While the core architecture ensures robust performance for DeepSeek-V3, the company has also launched two innovations to push the bar even further.
The first is a lossless auxiliary load balancing strategy. This dynamically monitors and adjusts the load of experts to use them in a balanced manner without compromising the overall performance of the model. The second is multi-token prediction (MTP), which allows the model to predict multiple future tokens simultaneously. This innovation not only improves training efficiency, but allows the model to run three times faster, generating 60 tokens per second.
“During pre-training, we trained DeepSeek-V3 on 14.8T high-quality and diverse tokens… Then we performed a two-stage context length extension for DeepSeek-V3,” the company wrote in a statement. technical document detailing the new model. “In the first stage, the maximum context length is extended to 32 KB, and in the second stage it is further extended to 128 KB. Following this, we performed post-training, including supervised fine-tuning ( SFT) and reinforcement learning (RL) on the base model of DeepSeek-V3, to align it with human preferences and further unlock its potential. During the post-training phase, we distill the reasoning ability of the DeepSeekR1 Model Serieswhile carefully maintaining the balance between model accuracy and generation time.
Notably, during the training phase, DeepSeek used several hardware and algorithmic optimizations, including the FP8 mixed-precision training framework and the DualPipe algorithm for pipeline parallelism, to reduce process costs.
Overall, it claims to have completed the entire DeepSeek-V3 training in approximately 2,788,000 H800 GPU hours, or approximately $5.57 million, assuming a rental price of $2 per GPU hour.

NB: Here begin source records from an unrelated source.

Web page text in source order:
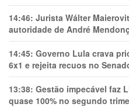
14:46: Jurista Wálter
autoridade de André
14:45: Governo Lula crava
6x1 e rejeita recuos no
13:38: Gestão impecável faz
quase 100% no segundo
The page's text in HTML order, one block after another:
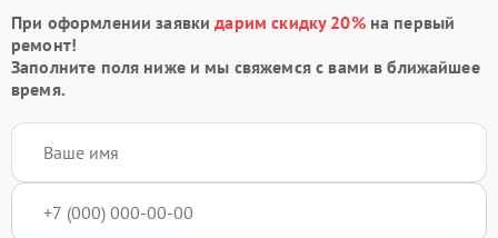
При оформлении заявкидарим скидку 20%на первый
ремонт!
Заполните поля ниже и мы свяжемся с вами в ближайшее
время.
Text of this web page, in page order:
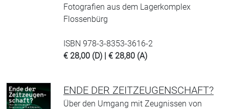
Fotografien aus dem Lagerkomplex
Flossenbürg
ISBN 978-3-8353-3616-2
€ 28,00 (D) | € 28,80 (A)
ENDE DER ZEITZEUGENSCHAFT?
Über den Umgang mit Zeugnissen von

This is far less than the hundreds of millions of dollars typically spent on pre-training large language models.
Llama-3.1, for example, was reportedly trained with an investment of over $500 million.

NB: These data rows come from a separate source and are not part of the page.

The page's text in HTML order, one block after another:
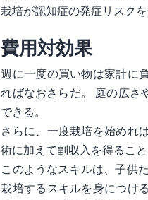
栽培が認知症の発症リスク
費用対効果
週に一度の買い物は家計に
ればなおさらだ。 庭の広さ
できる。
さらに、一度栽培を始めれ
術に加えて副収入を得ること
このようなスキルは、子供
栽培するスキルを身につけ
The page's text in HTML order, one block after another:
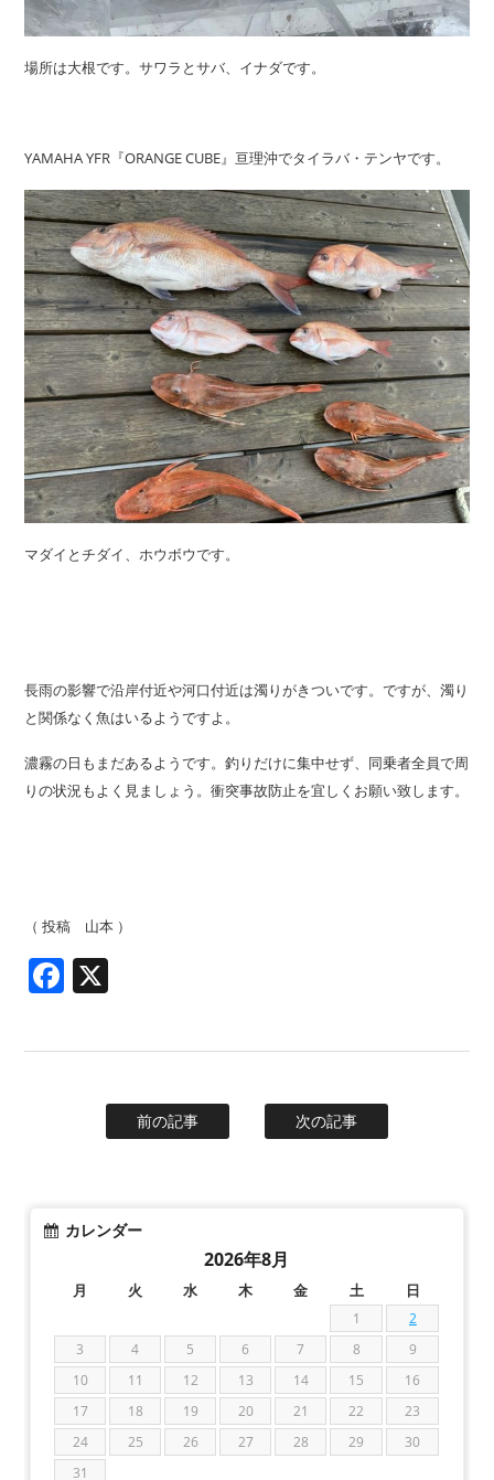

The most powerful open source model currently available
Despite the economical formation, DeepSeek-V3 has become the most powerful open source model on the market.
The company ran several benchmark tests to compare the AI’s performance and noted that it convincingly outperformed leading open models, including Llama-3.1-405B and Qwen 2.5-72B. It even outperforms closed source code GPT-4o on most benchmarks, except for the English-focused SimpleQA and FRAMES, where the OpenAI model led with scores of 38.2 and 80.5 (compared to 24.9 and 73.3), respectively.

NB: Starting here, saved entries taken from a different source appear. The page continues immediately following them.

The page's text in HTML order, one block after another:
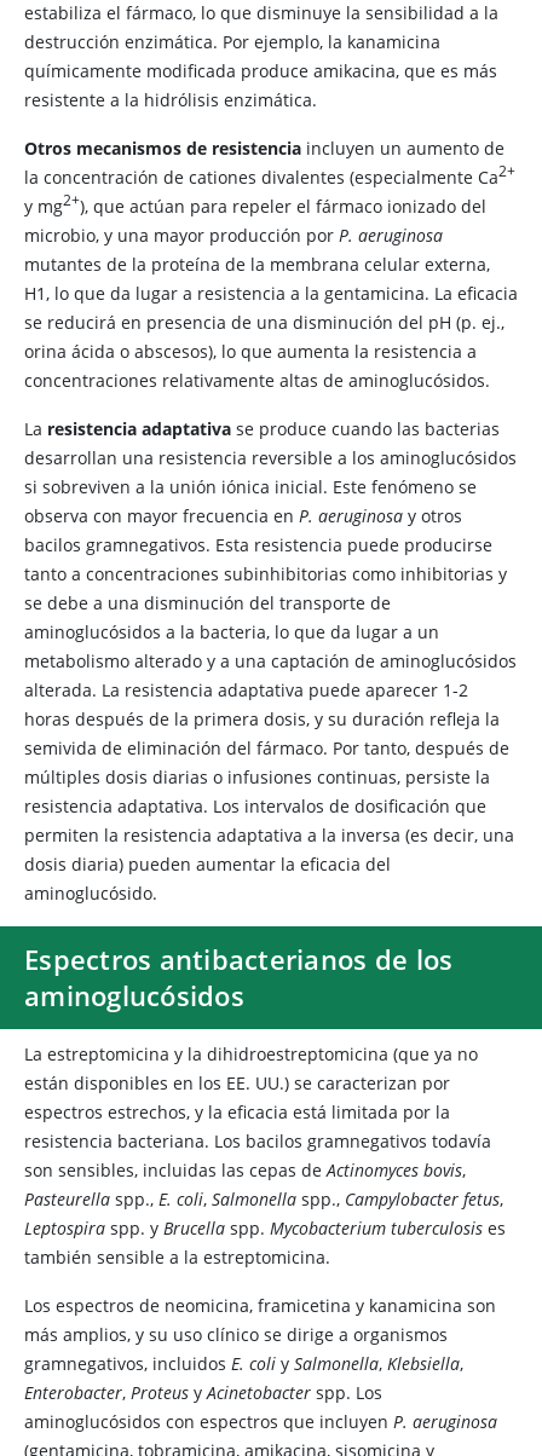
estabiliza el fármaco, lo que disminuye la sensibilidad a la
destrucción enzimática. Por ejemplo, la kanamicina
químicamente modificada produce amikacina, que es más
resistente a la hidrólisis enzimática.
Otros mecanismos de resistencia incluyen un aumento de
la concentración de cationes divalentes (especialmente Ca​2+
y mg​2+), que actúan para repeler el fármaco ionizado del
microbio, y una mayor producción por P. aeruginosa
mutantes de la proteína de la membrana celular externa,
H1, lo que da lugar a resistencia a la gentamicina. La eficacia
se reducirá en presencia de una disminución del pH (p. ej.,
orina ácida o abscesos), lo que aumenta la resistencia a
concentraciones relativamente altas de aminoglucósidos.
La resistencia adaptativa se produce cuando las bacterias
desarrollan una resistencia reversible a los aminoglucósidos
si sobreviven a la unión iónica inicial. Este fenómeno se
observa con mayor frecuencia en P. aeruginosa y otros
bacilos gramnegativos. Esta resistencia puede producirse
tanto a concentraciones subinhibitorias como inhibitorias y
se debe a una disminución del transporte de
aminoglucósidos a la bacteria, lo que da lugar a un
metabolismo alterado y a una captación de aminoglucósidos
alterada. La resistencia adaptativa puede aparecer 1-2
horas después de la primera dosis, y su duración refleja la
semivida de eliminación del fármaco. Por tanto, después de
múltiples dosis diarias o infusiones continuas, persiste la
resistencia adaptativa. Los intervalos de dosificación que
permiten la resistencia adaptativa a la inversa (es decir, una
dosis diaria) pueden aumentar la eficacia del
aminoglucósido.
Espectros antibacterianos de los
aminoglucósidos
La estreptomicina y la dihidroestreptomicina (que ya no
están disponibles en los EE. UU.) se caracterizan por
espectros estrechos, y la eficacia está limitada por la
resistencia bacteriana. Los bacilos gramnegativos todavía
son sensibles, incluidas las cepas deActinomyces bovis,
Pasteurella spp., E. coli, Salmonella spp., Campylobacter fetus,
Leptospira spp. y Brucella spp. Mycobacterium tuberculosis es
también sensible a la estreptomicina.
Los espectros de neomicina, framicetina y kanamicina son
más amplios, y su uso clínico se dirige a organismos
gramnegativos, incluidos E. coli y Salmonella, Klebsiella,
Enterobacter, Proteus yAcinetobacter spp. Los
aminoglucósidos con espectros que incluyen P. aeruginosa
(gentamicina, tobramicina, amikacina, sisomicina y

Notably, DeepSeek-V3’s performance particularly stood out on Chinese and math-centric benchmarks, achieving better results than all their counterparts. On the Math-500 test, he scored 90.2, with Qwen’s score of 80 being the second best.
The only model that managed to challenge DeepSeek-V3 was Claudius 3.5 Anthropic Sonnetsurpassing it with higher scores in MMLU-Pro, IF-Eval, GPQA-Diamond, SWE Verified and Aider-Edit.
The work shows that open source approaches closed models, promising almost equivalent performance in different tasks. Developing such systems is extremely beneficial to the industry as it potentially eliminates the chances of a big AI player running the game. It also gives businesses multiple options to choose from and use while orchestrating their stacks.
Currently, the code for DeepSeek-V3 is available via GitHub under the MIT license, while the model is provided under the company’s model license. Businesses can also test the new model via In-depth discussiona ChatGPT type platform, and access the API for commercial purposes. DeepSeek provides the API to same price as DeepSeek-V2 until February 8. After that, it will charge $0.27/million input tokens ($0.07/million tokens with cache access) and $1.10/million output tokens.